WHAT THE TASK ASKS
Across all the entries, how many lines hold "entrenamiento"? Answer with that number and nothing else.

=== Begin Enclosure ===

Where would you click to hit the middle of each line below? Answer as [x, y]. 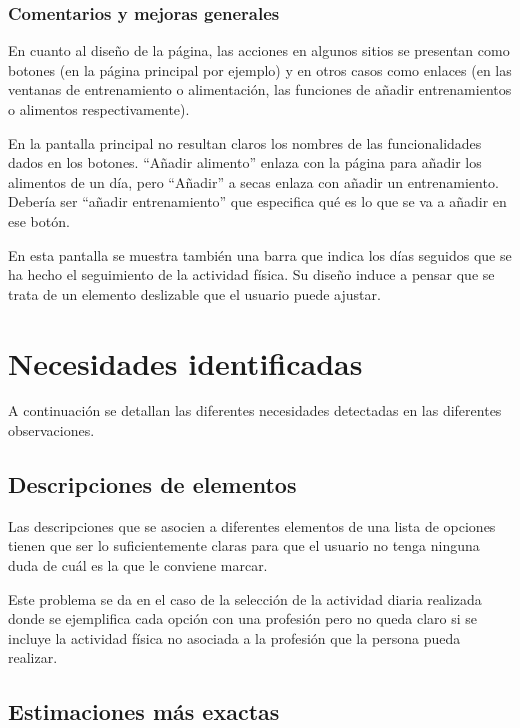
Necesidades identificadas [185, 362]
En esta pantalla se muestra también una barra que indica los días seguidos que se [260, 254]
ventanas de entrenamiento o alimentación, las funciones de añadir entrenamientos [260, 89]
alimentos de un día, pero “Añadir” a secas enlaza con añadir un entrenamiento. [253, 181]
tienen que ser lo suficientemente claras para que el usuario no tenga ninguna [244, 545]
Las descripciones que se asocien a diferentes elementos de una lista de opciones [252, 525]
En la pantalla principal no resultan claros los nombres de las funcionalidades [245, 142]
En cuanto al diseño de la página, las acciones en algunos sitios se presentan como [259, 50]
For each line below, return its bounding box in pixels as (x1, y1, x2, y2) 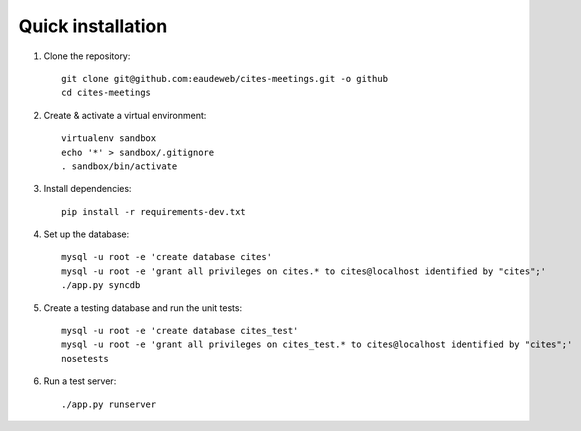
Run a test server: (43, 375, 117, 387)
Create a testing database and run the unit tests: (43, 301, 243, 314)
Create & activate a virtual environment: (43, 109, 207, 121)
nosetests (61, 353, 109, 364)
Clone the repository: (43, 50, 131, 62)
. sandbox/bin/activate (61, 160, 178, 172)
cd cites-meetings (61, 87, 152, 99)
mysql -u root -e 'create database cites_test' (61, 325, 299, 337)

=== End Enclosure ===

EXERCISE SOLUTION
2